Remix clone Hacker News

new | show | ask | jobs Github

	▲	nnevatie 5 hours ago
		No one uses ONNXRuntime (nor the new engine in OpenCV 5) in production. For anything performance-sensitive, one would run models under TensorRT, as an example.
	▲	amorroxic 4 hours ago \| parent \| next [-]
		Curious on what backs this assertion. As a counterpoint we’ve been running 200+ models in production for more than 5 years - language models, embedding, classifiers, low tens to hundred M params. Traffic in the order of 1-2M requests/day and everything is enabled by onnx with some cgo (or Rust) plumbing on top. What’s your SLA?

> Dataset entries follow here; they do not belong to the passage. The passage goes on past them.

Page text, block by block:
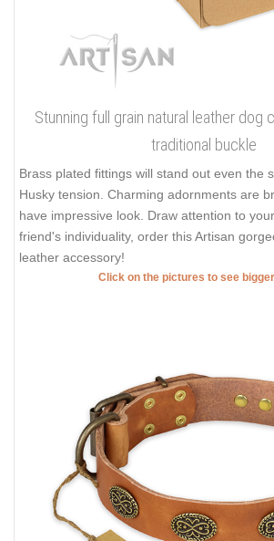
Stunning full grain natural leather dog
traditional buckle
Brass plated fittings will stand out even the
Husky tension. Charming adornments are
have impressive look. Draw attention to
friend's individuality, order this Artisan
leather accessory!
Click on the pictures to see
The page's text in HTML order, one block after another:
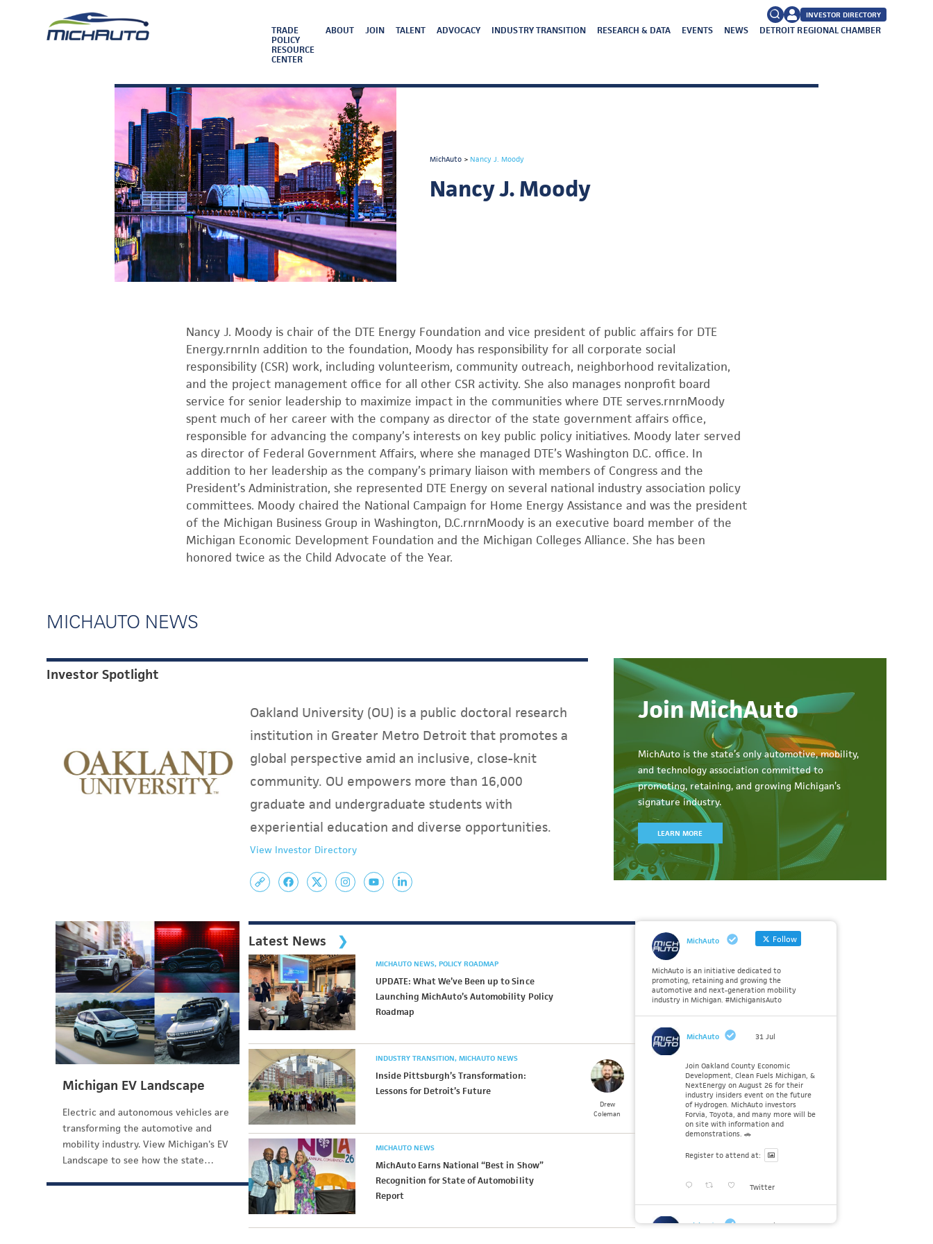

	▲	snovv_crash 5 hours ago \| parent \| prev \| next [-]
		Strong statement to make when I have at least 2 datapoints contradicting it, in SaaS and embedded/robotics.
	▲	pzo 2 hours ago \| parent \| prev \| next [-]
		how are supposed to use TensorRT on iOS, iPadOS, Android or even Web? Production is not only cloud.
	▲	cik 4 minutes ago \| parent \| prev \| next [-]
		Ummm embedded robotics is all about this. For years.
	▲	monster_truck an hour ago \| parent \| prev \| next [-]
		I've never understood how anyone comes into contact with it and thinks its anything more than an incredible inconvenience masked as the easy way of doing things. Given it a few good shakes for various uses and regretted the time spent each time
	▲	antonvs an hour ago \| parent \| prev \| next [-]
		We use this in production: https://docs.rs/onnxruntime/latest/onnxruntime/ It’s a Rust wrapper around ONNX Runtime. We currently serve 5+ million inference requests per day for a highly performance-sensitive application, for a long list of major enterprise clients. We don’t use GPUs for inference, because it would be cost-prohibitive. We launch tens of thousands of VMs per day to run these workloads.
	▲	gunalx 5 hours ago \| parent \| prev \| next [-]
		Production dosent have to be performance sensitive, so devex may still outcompete the performance differences in some scenarios.
	▲	OvervCW 4 hours ago \| parent \| prev [-]
		You can use ONNXRuntime with a TensorRT backend, so one does not exclude the other.